**Your task:** Where the word "next" appears in a line below, copy the whole line.

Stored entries
------

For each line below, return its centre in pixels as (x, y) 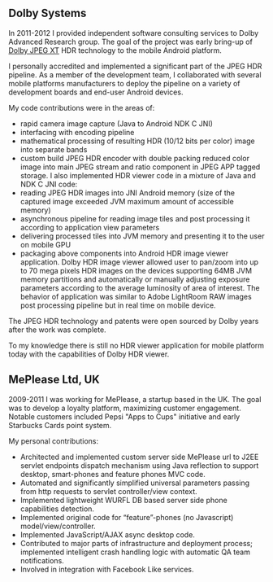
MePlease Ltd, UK (54, 380)
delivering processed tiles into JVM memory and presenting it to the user (142, 236)
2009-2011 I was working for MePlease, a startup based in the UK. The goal (135, 399)
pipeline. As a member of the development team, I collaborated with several (135, 74)
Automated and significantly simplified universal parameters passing (135, 483)
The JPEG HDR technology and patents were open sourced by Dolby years (134, 321)
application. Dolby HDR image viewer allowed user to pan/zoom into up (139, 262)
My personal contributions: (54, 441)
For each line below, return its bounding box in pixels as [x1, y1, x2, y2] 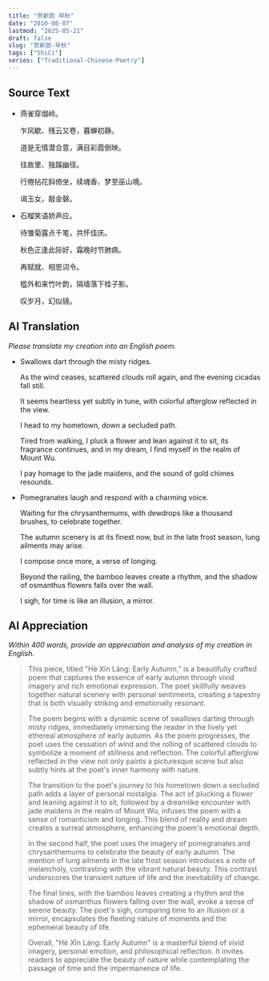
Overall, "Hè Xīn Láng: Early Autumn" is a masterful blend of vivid [27, 938, 244, 947]
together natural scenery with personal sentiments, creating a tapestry [27, 690, 261, 699]
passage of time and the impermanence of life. [27, 963, 183, 973]
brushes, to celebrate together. [19, 517, 122, 526]
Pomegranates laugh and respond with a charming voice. [19, 493, 209, 502]
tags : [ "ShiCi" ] [8, 49, 62, 57]
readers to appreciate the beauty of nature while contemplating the [27, 955, 250, 965]
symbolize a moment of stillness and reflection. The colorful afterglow [27, 748, 259, 758]
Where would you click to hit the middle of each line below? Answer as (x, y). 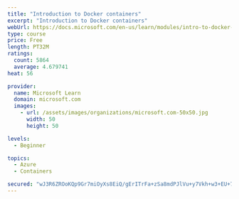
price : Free (25, 41)
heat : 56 (20, 73)
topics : (19, 158)
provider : (22, 86)
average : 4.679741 (41, 67)
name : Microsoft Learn (47, 93)
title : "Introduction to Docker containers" (74, 14)
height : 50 (42, 126)
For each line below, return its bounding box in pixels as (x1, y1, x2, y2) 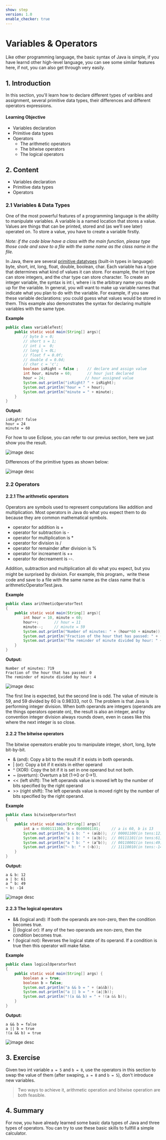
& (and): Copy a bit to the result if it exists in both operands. (12, 756, 134, 763)
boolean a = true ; (23, 976, 61, 981)
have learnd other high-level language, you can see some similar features (5, 59, 155, 65)
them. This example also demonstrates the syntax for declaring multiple (5, 301, 151, 307)
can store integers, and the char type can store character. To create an (5, 274, 149, 280)
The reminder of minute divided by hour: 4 (5, 674, 97, 680)
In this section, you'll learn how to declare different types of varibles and (5, 92, 153, 98)
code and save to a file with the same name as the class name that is (5, 577, 145, 583)
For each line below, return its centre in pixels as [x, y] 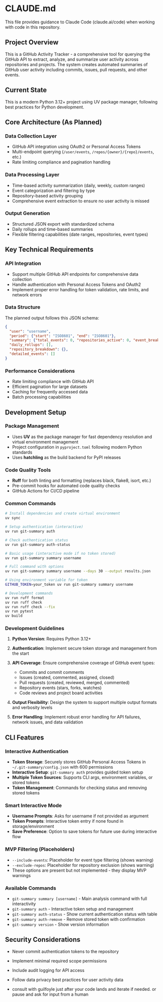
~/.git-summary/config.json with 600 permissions [62, 767]
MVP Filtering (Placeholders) [40, 849]
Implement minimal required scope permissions [59, 961]
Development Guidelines [35, 629]
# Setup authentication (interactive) [44, 527]
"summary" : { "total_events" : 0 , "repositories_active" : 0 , [70, 340]
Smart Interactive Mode [33, 806]
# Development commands [29, 593]
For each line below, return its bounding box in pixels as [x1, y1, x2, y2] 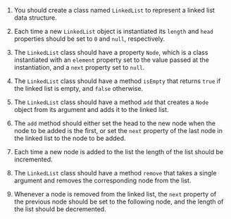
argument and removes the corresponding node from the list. [13, 176, 192, 184]
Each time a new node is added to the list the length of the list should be [13, 148, 224, 156]
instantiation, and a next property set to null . [13, 63, 145, 71]
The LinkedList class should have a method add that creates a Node [13, 98, 209, 106]
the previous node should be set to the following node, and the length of [13, 197, 224, 206]
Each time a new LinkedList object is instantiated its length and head [13, 27, 213, 35]
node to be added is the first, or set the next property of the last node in [13, 127, 223, 134]
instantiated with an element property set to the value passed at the [13, 56, 209, 64]
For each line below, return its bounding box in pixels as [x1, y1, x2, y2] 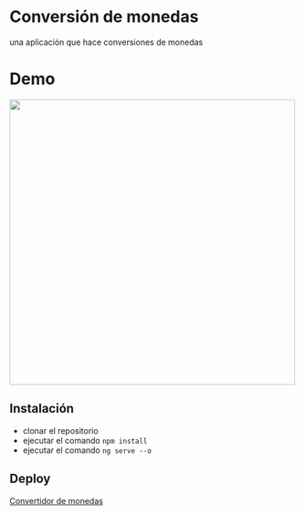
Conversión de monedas [9, 6, 199, 27]
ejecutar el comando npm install [22, 435, 148, 446]
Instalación [9, 401, 75, 416]
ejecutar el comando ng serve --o [22, 445, 152, 456]
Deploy [9, 471, 51, 487]
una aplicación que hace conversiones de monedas [9, 37, 204, 47]
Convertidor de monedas [9, 495, 103, 506]
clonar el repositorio [22, 425, 99, 436]
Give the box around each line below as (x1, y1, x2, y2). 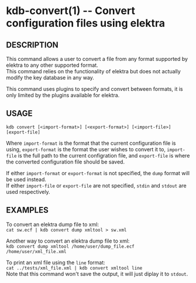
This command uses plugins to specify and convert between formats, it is (6, 86, 183, 92)
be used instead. (6, 176, 47, 183)
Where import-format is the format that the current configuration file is (6, 139, 176, 146)
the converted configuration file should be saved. (6, 158, 125, 165)
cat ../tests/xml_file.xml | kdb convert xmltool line (6, 265, 143, 271)
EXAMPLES (6, 205, 49, 215)
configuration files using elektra (6, 16, 166, 30)
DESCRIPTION (6, 40, 59, 50)
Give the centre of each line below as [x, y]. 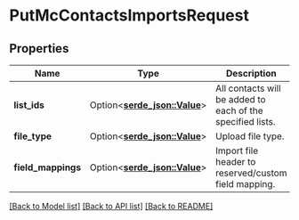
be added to [240, 99]
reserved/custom [251, 173]
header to [235, 162]
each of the [239, 110]
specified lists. [245, 122]
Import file [237, 151]
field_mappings [48, 167]
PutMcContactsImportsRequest [129, 16]
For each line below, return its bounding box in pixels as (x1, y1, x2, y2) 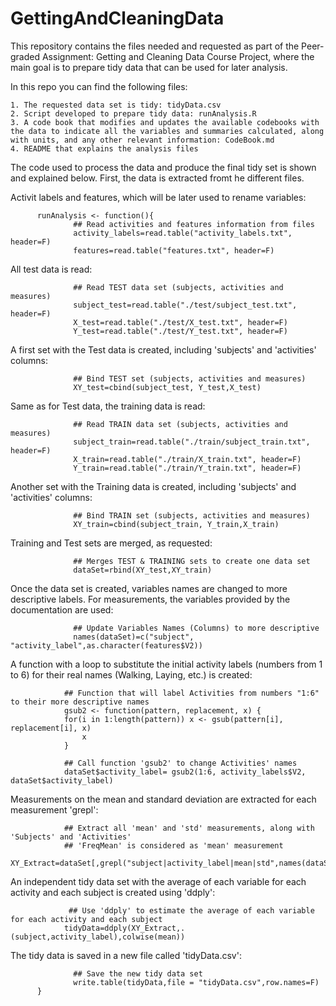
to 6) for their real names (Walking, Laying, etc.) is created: (10, 668, 253, 681)
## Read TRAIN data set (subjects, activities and (73, 419, 288, 429)
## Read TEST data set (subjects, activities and (73, 282, 284, 292)
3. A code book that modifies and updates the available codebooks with (10, 117, 320, 127)
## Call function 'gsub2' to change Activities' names (63, 758, 298, 768)
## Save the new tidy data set (73, 968, 203, 979)
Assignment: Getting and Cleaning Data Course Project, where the (41, 50, 315, 62)
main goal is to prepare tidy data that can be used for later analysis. (10, 61, 288, 73)
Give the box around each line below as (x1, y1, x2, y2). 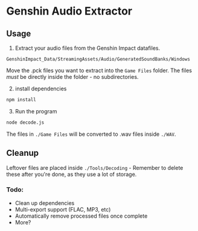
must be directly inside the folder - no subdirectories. (6, 73, 139, 80)
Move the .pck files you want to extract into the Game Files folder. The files (6, 67, 192, 74)
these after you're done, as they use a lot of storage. (6, 170, 137, 178)
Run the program (14, 107, 57, 115)
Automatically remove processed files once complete (14, 212, 148, 219)
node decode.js (6, 119, 45, 126)
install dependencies (14, 85, 67, 92)
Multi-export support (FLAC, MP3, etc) (14, 206, 111, 213)
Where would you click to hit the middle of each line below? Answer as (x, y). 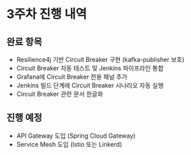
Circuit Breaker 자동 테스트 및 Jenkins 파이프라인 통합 (90, 68)
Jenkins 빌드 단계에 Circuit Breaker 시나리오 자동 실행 (90, 85)
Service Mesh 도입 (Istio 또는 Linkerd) (69, 144)
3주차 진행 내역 (47, 14)
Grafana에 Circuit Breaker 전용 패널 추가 (72, 77)
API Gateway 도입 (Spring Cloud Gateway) (76, 136)
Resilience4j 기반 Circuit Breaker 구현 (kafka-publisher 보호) (100, 60)
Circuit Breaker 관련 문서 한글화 (60, 94)
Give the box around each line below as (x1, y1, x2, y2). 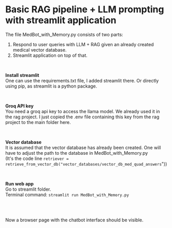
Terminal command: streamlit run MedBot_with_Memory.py (5, 191, 129, 198)
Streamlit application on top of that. (12, 52, 88, 58)
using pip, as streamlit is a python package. (5, 83, 98, 89)
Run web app (5, 180, 34, 186)
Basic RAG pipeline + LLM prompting (5, 4, 164, 15)
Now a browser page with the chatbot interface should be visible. (5, 217, 144, 223)
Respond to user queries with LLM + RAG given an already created (12, 41, 154, 47)
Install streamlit (5, 72, 40, 78)
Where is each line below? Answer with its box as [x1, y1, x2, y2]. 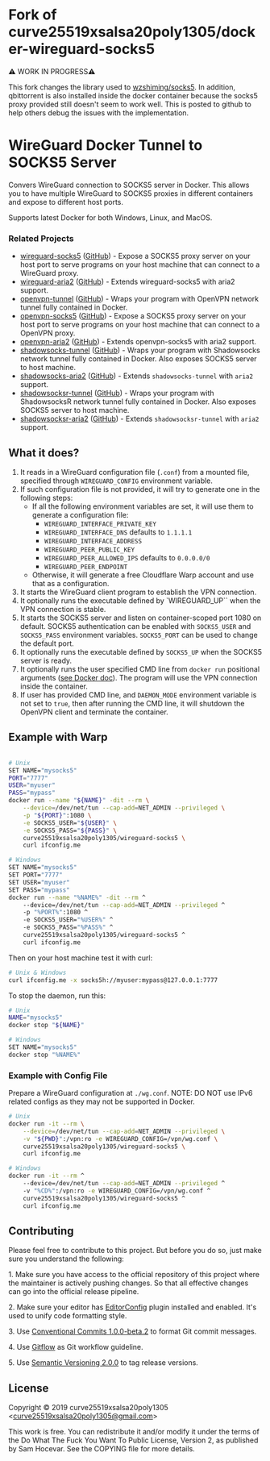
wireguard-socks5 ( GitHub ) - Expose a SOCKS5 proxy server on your [19, 252, 251, 261]
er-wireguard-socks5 [8, 40, 156, 58]
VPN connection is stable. [19, 604, 106, 614]
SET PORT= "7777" [8, 871, 63, 880]
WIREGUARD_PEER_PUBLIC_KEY [44, 546, 135, 554]
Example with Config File [8, 1070, 108, 1081]
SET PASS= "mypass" [8, 885, 70, 894]
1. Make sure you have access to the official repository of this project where [8, 1270, 260, 1280]
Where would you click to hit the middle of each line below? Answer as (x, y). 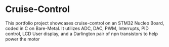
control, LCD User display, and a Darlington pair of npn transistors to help (82, 33)
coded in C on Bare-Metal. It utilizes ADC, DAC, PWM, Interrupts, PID (77, 28)
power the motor (23, 39)
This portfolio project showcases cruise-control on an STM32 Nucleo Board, (85, 23)
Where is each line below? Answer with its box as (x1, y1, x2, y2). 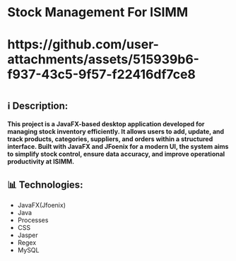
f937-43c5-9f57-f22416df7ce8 (7, 66, 196, 83)
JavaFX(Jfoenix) (17, 200, 66, 209)
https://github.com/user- (7, 37, 159, 53)
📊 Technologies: (7, 178, 83, 190)
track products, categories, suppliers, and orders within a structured (7, 135, 213, 143)
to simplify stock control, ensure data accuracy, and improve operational (7, 150, 225, 159)
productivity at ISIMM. (7, 157, 75, 166)
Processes (17, 216, 49, 224)
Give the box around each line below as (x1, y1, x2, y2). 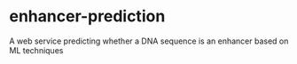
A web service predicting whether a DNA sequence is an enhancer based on (9, 36, 289, 46)
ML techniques (9, 44, 64, 55)
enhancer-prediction (9, 6, 166, 27)
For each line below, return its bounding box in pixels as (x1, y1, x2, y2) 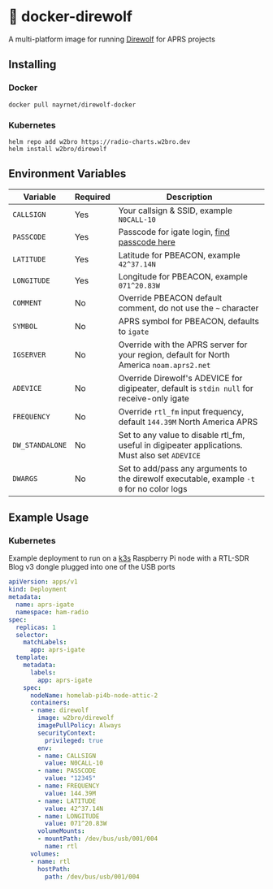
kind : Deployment (8, 585, 67, 594)
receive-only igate (118, 392, 189, 404)
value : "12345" (44, 774, 96, 783)
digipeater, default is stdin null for (118, 382, 253, 393)
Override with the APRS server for (118, 339, 248, 350)
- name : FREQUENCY (37, 782, 100, 791)
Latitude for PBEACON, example (118, 249, 241, 261)
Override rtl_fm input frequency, (118, 405, 245, 417)
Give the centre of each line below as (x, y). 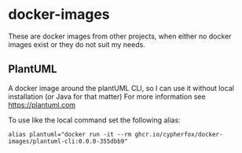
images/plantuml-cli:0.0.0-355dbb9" (68, 141)
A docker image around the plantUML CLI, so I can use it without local (121, 88)
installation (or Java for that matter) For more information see (107, 97)
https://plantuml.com (42, 104)
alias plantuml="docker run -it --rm (70, 134)
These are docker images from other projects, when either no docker (120, 36)
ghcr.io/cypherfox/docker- (179, 134)
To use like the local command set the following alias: (94, 120)
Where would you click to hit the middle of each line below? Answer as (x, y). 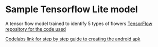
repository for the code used (36, 29)
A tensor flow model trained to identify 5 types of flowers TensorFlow (79, 24)
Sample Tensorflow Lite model (72, 9)
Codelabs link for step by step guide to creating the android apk (73, 39)
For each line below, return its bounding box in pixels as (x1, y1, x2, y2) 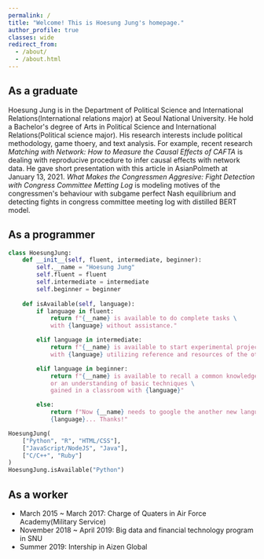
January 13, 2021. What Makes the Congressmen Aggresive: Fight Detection (8, 172, 255, 181)
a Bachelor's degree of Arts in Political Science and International (8, 122, 217, 131)
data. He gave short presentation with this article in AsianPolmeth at (8, 163, 228, 173)
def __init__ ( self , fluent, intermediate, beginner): (22, 256, 202, 264)
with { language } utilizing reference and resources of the (49, 350, 247, 358)
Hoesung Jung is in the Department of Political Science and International (8, 105, 244, 115)
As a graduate (8, 84, 79, 98)
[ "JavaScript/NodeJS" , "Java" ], (22, 444, 128, 452)
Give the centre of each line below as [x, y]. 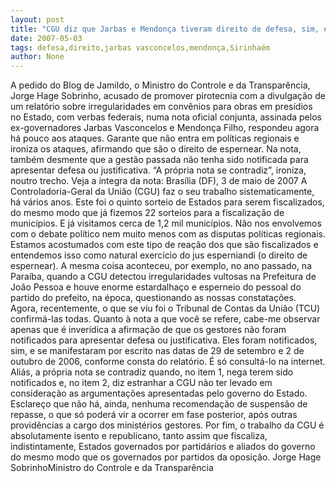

------

**Final answer:**
instantiation, and a next property set to null . [13, 63, 145, 71]
node to be added is the first, or set the next property of the last node in [13, 127, 223, 134]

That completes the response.